* _Data excerpts_
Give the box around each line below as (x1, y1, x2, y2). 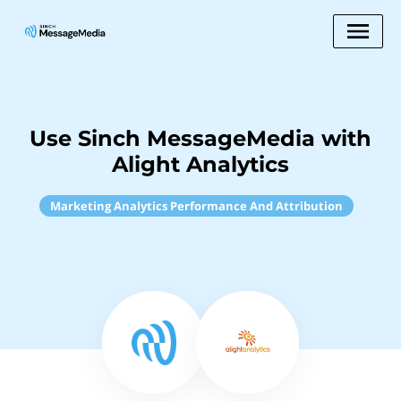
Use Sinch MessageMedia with (30, 125, 371, 151)
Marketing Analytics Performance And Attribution (49, 198, 343, 214)
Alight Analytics (112, 151, 289, 177)
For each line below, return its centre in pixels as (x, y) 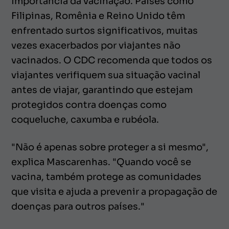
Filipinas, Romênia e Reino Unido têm (98, 16)
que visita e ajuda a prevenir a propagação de (114, 191)
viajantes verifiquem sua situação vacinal (106, 75)
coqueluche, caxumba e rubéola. (85, 119)
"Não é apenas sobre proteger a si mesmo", (110, 147)
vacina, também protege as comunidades (106, 177)
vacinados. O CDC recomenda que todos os (112, 60)
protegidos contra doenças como (89, 105)
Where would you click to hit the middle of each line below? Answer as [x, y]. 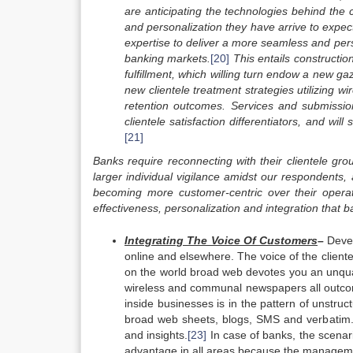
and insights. [156, 335]
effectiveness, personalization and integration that [217, 208]
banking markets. [168, 58]
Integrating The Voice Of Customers [221, 240]

* _TASK GOAL_
Search the data for "Analytics" and list every line in which it occurs.

* _SOLUTION_
Marketing Analytics Performance And Attribution (49, 198, 343, 214)
Alight Analytics (112, 151, 289, 177)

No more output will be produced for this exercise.